Aliskiren was evaluated for cardiovascular and/or renal benefit in a double-blind placebo controlled randomised trial in 8,606 patients with type 2 diabetes and chronic kidney disease (evidenced by proteinuria and/or GFR <60 ml/min/1.73 m2) with or without cardiovascular disease. In most patients arterial blood pressure was well controlled at baseline. The primary endpoint was a composite of cardiovascular and renal complications.

In this study, aliskiren 300 mg was compared to placebo when added to standard of care which included either an angiotensin converting enzyme inhibitor or an angiotensin receptor blocker. The study was discontinued prematurely because the participants were unlikely to benefit from aliskiren. The final study results indicated a hazard ratio for the primary endpoint of 1.097 in favour of placebo (95.4% Confidence Interval: 0.987, 1.218, 2-sided p=0.0787). In addition, an increased incidence of adverse events was observed with aliskiren compared to placebo (38.2% versus 30.3%). In particular there was an increased incidence of renal dysfunction (14.5% versus 12.4%), hyperkalaemia (39.1% versus 29.0%), hypotension-related events (19.9% versus 16.3%) and adjudicated stroke endpoints (3.4% versus 2.7%). The increased incidence of stroke was greater in patients with renal insufficiency.

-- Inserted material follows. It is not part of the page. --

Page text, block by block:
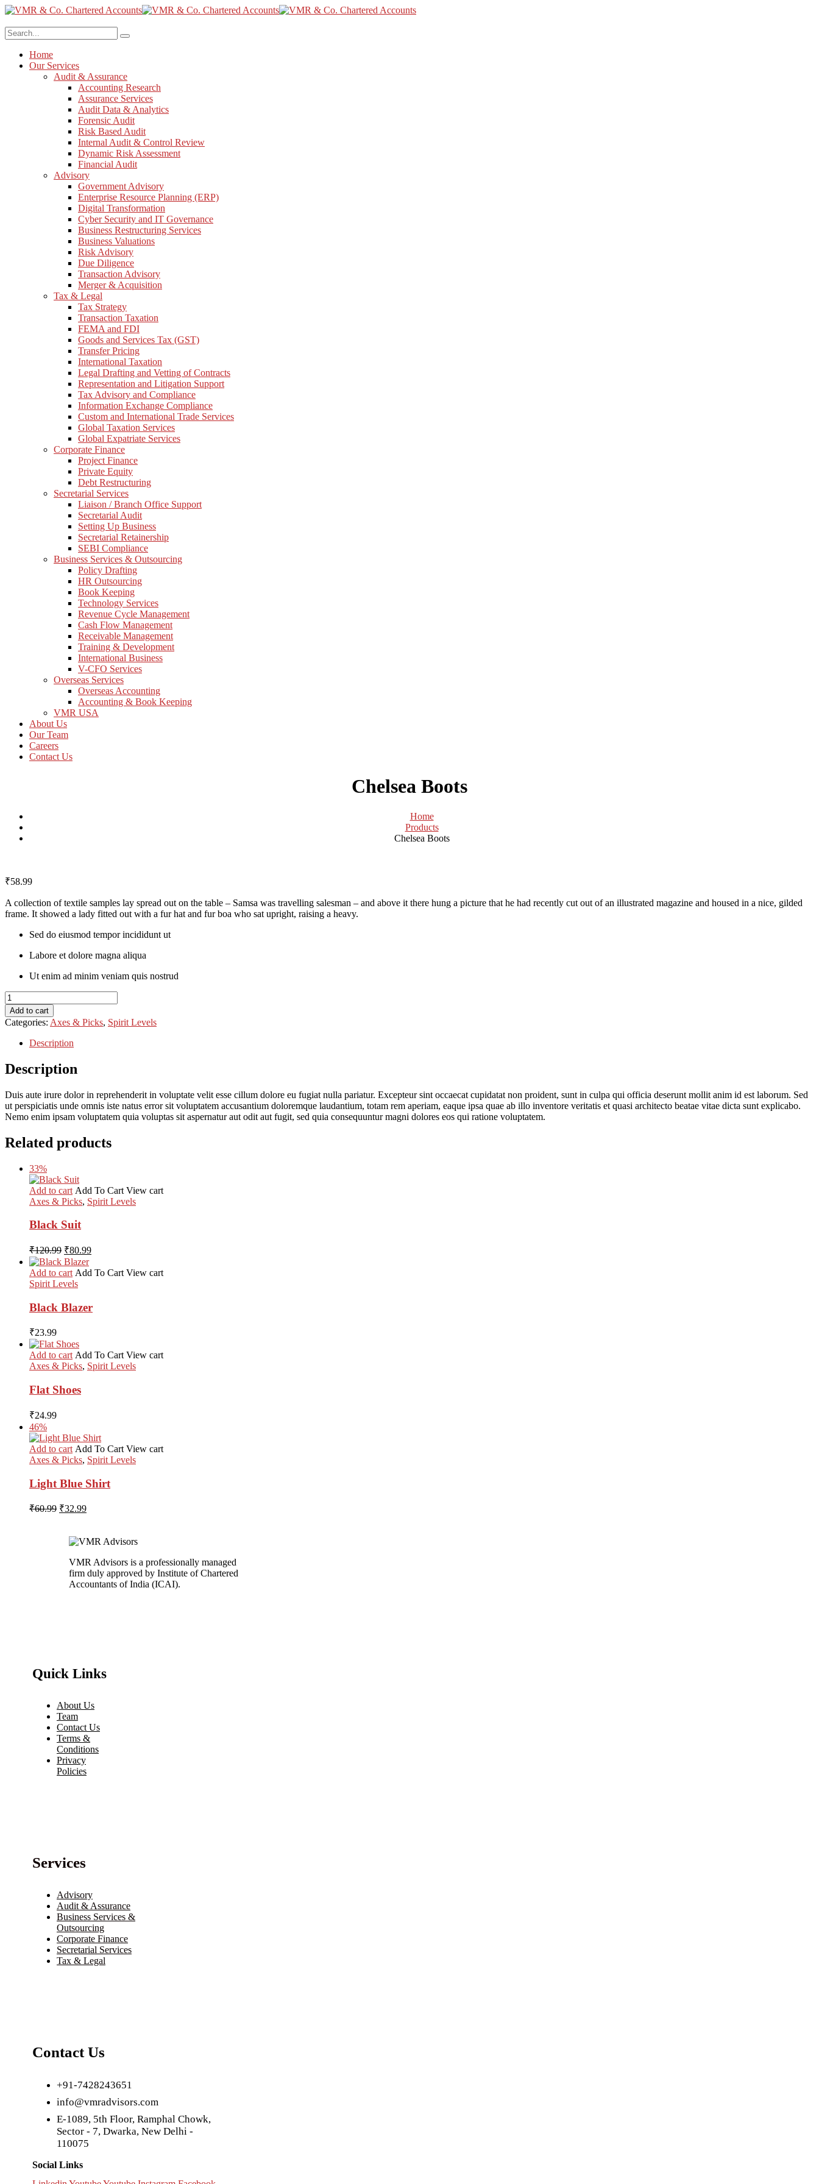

Aliskiren 150 mg (increased to 300 mg if tolerated) added to conventional therapy was evaluated in a double-blind placebo-controlled randomised trial in 1,639 patients with reduced ejection fraction hospitalised for an episode of acute heart failure (NYHA Class III-IV) who were haemodynamically stable at baseline. The primary endpoint was cardiovascular death or heart failure rehospitalisation within 6 months; secondary endpoints were assessed within 12 months.

The study showed no benefit of aliskiren when administered on top of standard therapy for acute heart failure and an increased risk of cardiovascular events in patients with diabetes mellitus. Study results indicated a non-significant effect of aliskiren with a hazard ratio of 0.92 (95% Confidence Interval: 0.76–1.12; p=0.41, aliskiren vs. placebo). Different treatment effects of aliskiren were reported for overall mortality within 12 months dependent on diabetes mellitus status. In the subgroup of patients with diabetes mellitus the hazard ratio was 1.64 in favour of placebo (95% Confidence Interval: 1.15–2.33), whereas the hazard ratio in the subgroup of patients without diabetes was 0.69 in favour of aliskiren (95% Confidence Interval: 0.50–0.94); p-value for interaction = 0.0003. An increased incidence of hyperkalaemia (20.9% versus 17.5%), renal impairment/renal failure (16.6% versus 12.1%) and hypotension (17.1% versus 12.6%) was observed in the aliskiren group compared with placebo and was greater in patients with diabetes.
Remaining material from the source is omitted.